Down to the last line, restate the records word for word, but not the pictures.

(DATA FOR THE TASK Opens)

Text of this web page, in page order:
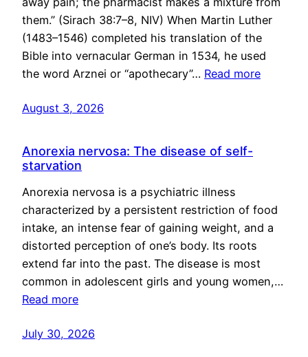
them.” (Sirach 38:7–8, NIV) When Martin Luther
(1483–1546) completed his translation of the
Bible into vernacular German in 1534, he used
the word Arznei or “apothecary”… Read more
August 3, 2026
Anorexia nervosa: The disease of self-
starvation
Anorexia nervosa is a psychiatric illness
characterized by a persistent restriction of food
intake, an intense fear of gaining weight, and a
distorted perception of one’s body. Its roots
extend far into the past. The disease is most
common in adolescent girls and young women,…
Read more
July 30, 2026
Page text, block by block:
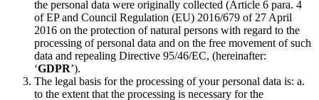
the personal data were originally collected (Article 6 para. 4
of EP and Council Regulation (EU) 2016/679 of 27 April
2016 on the protection of natural persons with regard to the
processing of personal data and on the free movement of such
data and repealing Directive 95/46/EC, (hereinafter:
‘GDPR’).
The legal basis for the processing of your personal data is: a.
to the extent that the processing is necessary for the
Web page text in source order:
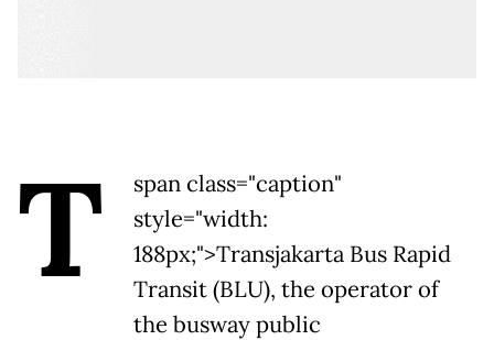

(DATA FOR THE TASK Closes)

*WRITTEN SOLUTION*:
Text of this web page, in page order:
them.” (Sirach 38:7–8, NIV) When Martin Luther
(1483–1546) completed his translation of the
Bible into vernacular German in 1534, he used
the word Arznei or “apothecary”… Read more
August 3, 2026
Anorexia nervosa: The disease of self-
starvation
Anorexia nervosa is a psychiatric illness
characterized by a persistent restriction of food
intake, an intense fear of gaining weight, and a
distorted perception of one’s body. Its roots
extend far into the past. The disease is most
common in adolescent girls and young women,…
Read more
July 30, 2026
Page text, block by block:
the personal data were originally collected (Article 6 para. 4
of EP and Council Regulation (EU) 2016/679 of 27 April
2016 on the protection of natural persons with regard to the
processing of personal data and on the free movement of such
data and repealing Directive 95/46/EC, (hereinafter:
‘GDPR’).
The legal basis for the processing of your personal data is: a.
to the extent that the processing is necessary for the
Web page text in source order:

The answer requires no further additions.